> **ACTION ITEM**
Look through the entries for the string "online", and copy each line that holds it.

Dataset records:
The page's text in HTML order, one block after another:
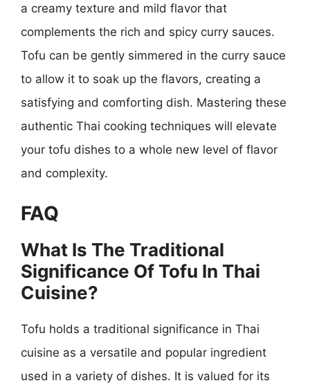
a creamy texture and mild flavor that
complements the rich and spicy curry sauces.
Tofu can be gently simmered in the curry sauce
to allow it to soak up the flavors, creating a
satisfying and comforting dish. Mastering these
authentic Thai cooking techniques will elevate
your tofu dishes to a whole new level of flavor
and complexity.
FAQ
What Is The Traditional
Significance Of Tofu In Thai
Cuisine?
Tofu holds a traditional significance in Thai
cuisine as a versatile and popular ingredient
used in a variety of dishes. It is valued for its
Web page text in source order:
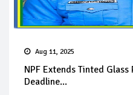
Aug 11, 2025
NPF Extends Tinted
Deadline...
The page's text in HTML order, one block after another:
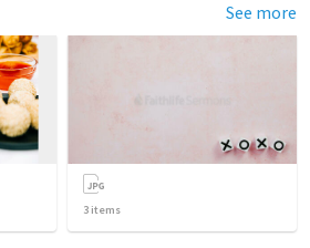
See more
3 items
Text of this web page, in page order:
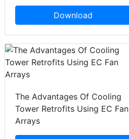
Download
The Advantages Of Cooling
Tower Retrofits Using EC Fan
Arrays
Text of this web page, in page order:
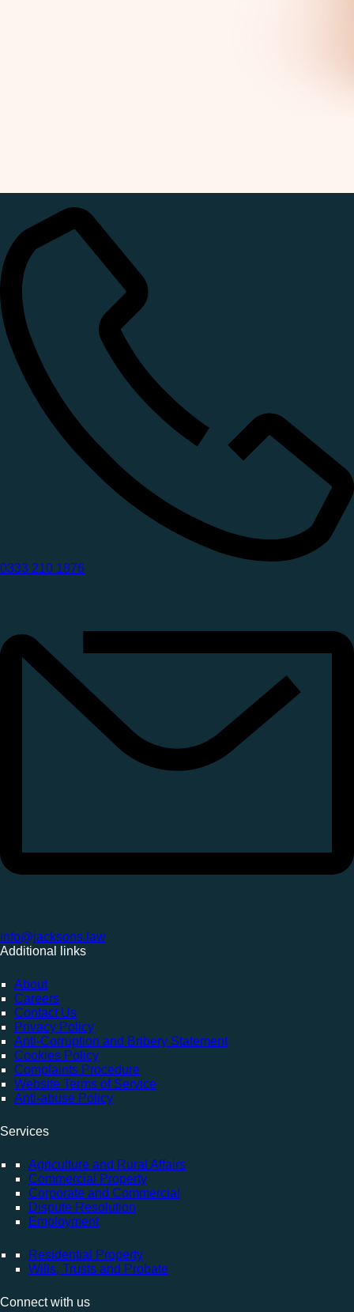
0333 210 1876
info@jacksons.law
Additional links
About
Careers
Contact Us
Privacy Policy
Anti-Corruption and Bribery Statement
Cookies Policy
Complaints Procedure
Website Terms of Service
Anti-abuse Policy
Services
Agriculture and Rural Affairs
Commercial Property
Corporate and Commercial
Dispute Resolution
Employment
Residential Property
Wills, Trusts and Probate
Connect with us
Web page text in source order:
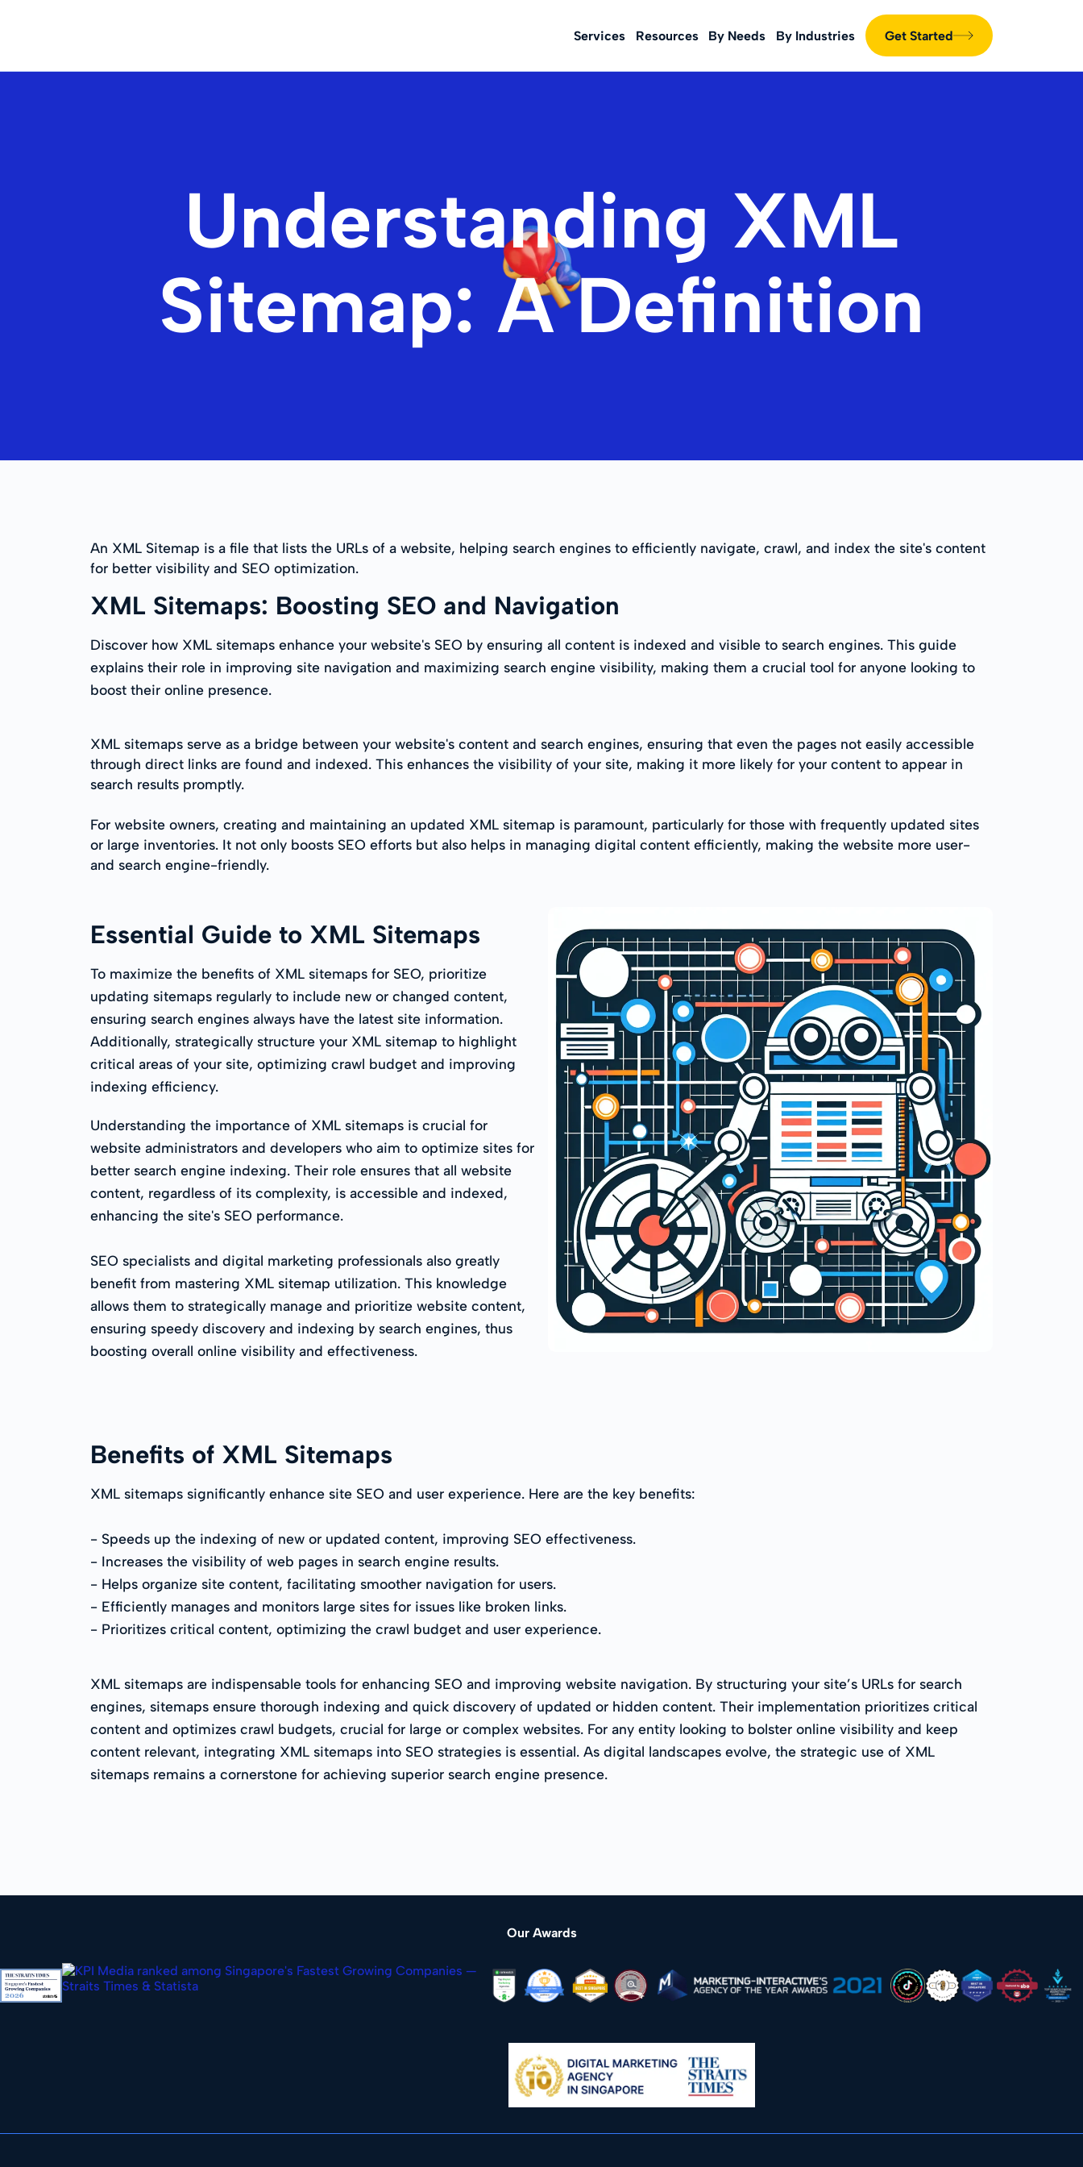
Services Resources By Needs By Industries Get Started
Understanding XML
Sitemap: A Definition
An XML Sitemap is a file that lists the URLs of a website, helping search engines to efficiently navigate, crawl, and index the site's content
for better visibility and SEO optimization.
XML Sitemaps: Boosting SEO and Navigation
Discover how XML sitemaps enhance your website's SEO by ensuring all content is indexed and visible to search engines. This guide
explains their role in improving site navigation and maximizing search engine visibility, making them a crucial tool for anyone looking to
boost their online presence.
XML sitemaps serve as a bridge between your website's content and search engines, ensuring that even the pages not easily accessible
through direct links are found and indexed. This enhances the visibility of your site, making it more likely for your content to appear in
search results promptly.
For website owners, creating and maintaining an updated XML sitemap is paramount, particularly for those with frequently updated sites
or large inventories. It not only boosts SEO efforts but also helps in managing digital content efficiently, making the website more user-
and search engine-friendly.
Essential Guide to XML Sitemaps
To maximize the benefits of XML sitemaps for SEO, prioritize
updating sitemaps regularly to include new or changed content,
ensuring search engines always have the latest site information.
Additionally, strategically structure your XML sitemap to highlight
critical areas of your site, optimizing crawl budget and improving
indexing efficiency.
Understanding the importance of XML sitemaps is crucial for
website administrators and developers who aim to optimize sites for
better search engine indexing. Their role ensures that all website
content, regardless of its complexity, is accessible and indexed,
enhancing the site's SEO performance.
SEO specialists and digital marketing professionals also greatly
benefit from mastering XML sitemap utilization. This knowledge
allows them to strategically manage and prioritize website content,
ensuring speedy discovery and indexing by search engines, thus
boosting overall online visibility and effectiveness.
Benefits of XML Sitemaps
XML sitemaps significantly enhance site SEO and user experience. Here are the key benefits:
- Speeds up the indexing of new or updated content, improving SEO effectiveness.
- Increases the visibility of web pages in search engine results.
- Helps organize site content, facilitating smoother navigation for users.
- Efficiently manages and monitors large sites for issues like broken links.
- Prioritizes critical content, optimizing the crawl budget and user experience.
XML sitemaps are indispensable tools for enhancing SEO and improving website navigation. By structuring your site’s URLs for search
engines, sitemaps ensure thorough indexing and quick discovery of updated or hidden content. Their implementation prioritizes critical
content and optimizes crawl budgets, crucial for large or complex websites. For any entity looking to bolster online visibility and keep
content relevant, integrating XML sitemaps into SEO strategies is essential. As digital landscapes evolve, the strategic use of XML
sitemaps remains a cornerstone for achieving superior search engine presence.
Our Awards
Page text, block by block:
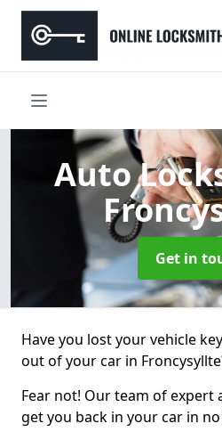
Auto
Get in
Have you lost your vehicle
out of your car in
Fear not! Our team of expert
get you back in your car in
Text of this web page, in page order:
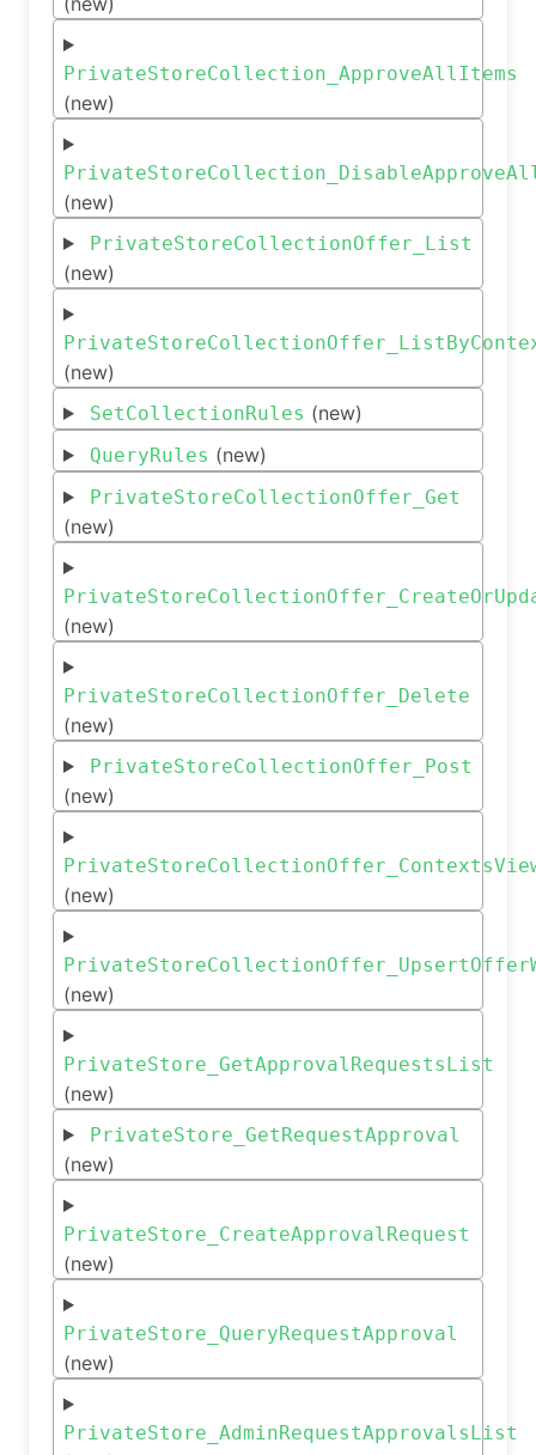
PrivateStoreCollection_ApproveAllItems
(new)
(new)
PrivateStoreCollectionOffer_List
(new)
(new)
SetCollectionRules (new)
QueryRules (new)
PrivateStoreCollectionOffer_Get
(new)
(new)
PrivateStoreCollectionOffer_Delete
(new)
PrivateStoreCollectionOffer_Post
(new)
(new)
(new)
PrivateStore_GetApprovalRequestsList
(new)
PrivateStore_GetRequestApproval
(new)
PrivateStore_CreateApprovalRequest
(new)
PrivateStore_QueryRequestApproval
(new)
PrivateStore_AdminRequestApprovalsList
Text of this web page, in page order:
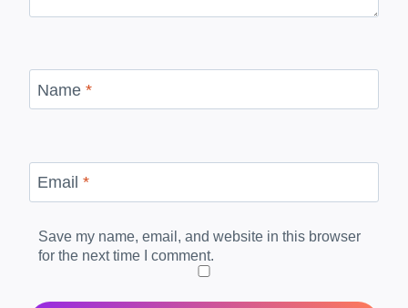
Name *
Email *
Save my name, email, and website in this browser
for the next time I comment.
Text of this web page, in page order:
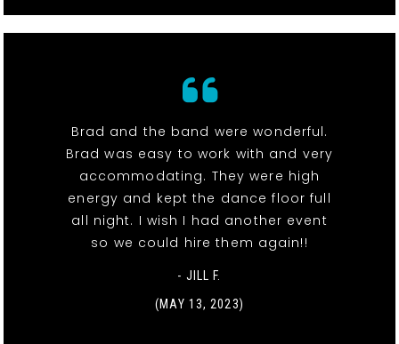
Brad and the band were wonderful.
Brad was easy to work with and very
accommodating. They were high
energy and kept the dance floor full
all night. I wish I had another event
so we could hire them again!!
- JILL F.
(MAY 13, 2023)
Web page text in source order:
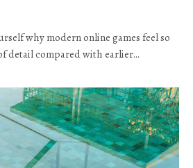
why modern online games feel so
detail compared with earlier…
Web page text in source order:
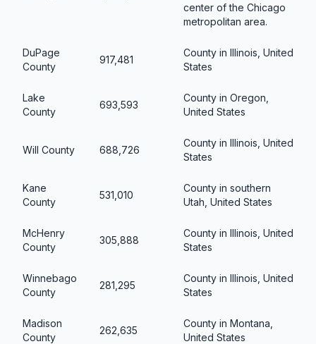
center of the Chicago
metropolitan area.
DuPage
County
917,481
County in Illinois, United
States
Lake
County
693,593
County in Oregon,
United States
Will County 688,726
County in Illinois, United
States
Kane
County
531,010
County in southern
Utah, United States
McHenry
County
305,888
County in Illinois, United
States
Winnebago
County
281,295
County in Illinois, United
States
Madison
County
262,635
County in Montana,
United States
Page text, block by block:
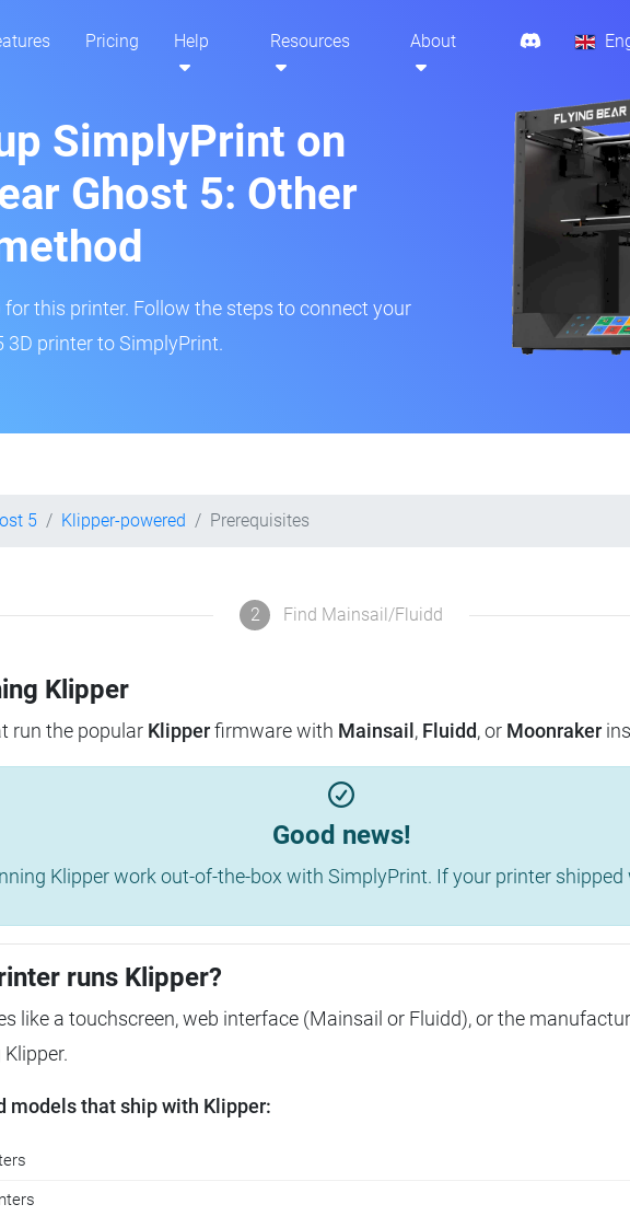
Pricing Help Resources About
SimplyPrint on
Ghost 5: Other
for this printer. Follow the steps to connect your
3D printer to SimplyPrint.
5 Klipper-powered Prerequisites
2 Find Mainsail/Fluidd
Klipper
run the popular Klipperfirmware with Mainsail , Fluidd, or Moonraker
Good news!
Klipper work out-of-the-box with SimplyPrint. If your printer shipped
runs Klipper?
like a touchscreen, web interface (Mainsail or Fluidd), or the
models that ship with Klipper:

> **EXERCISE OUTPUT**
boost their online presence.
boosting overall online visibility and effectiveness.
content and optimizes crawl budgets, crucial for large or complex websites. For any entity looking to bolster online visibility and keep
why modern online games feel so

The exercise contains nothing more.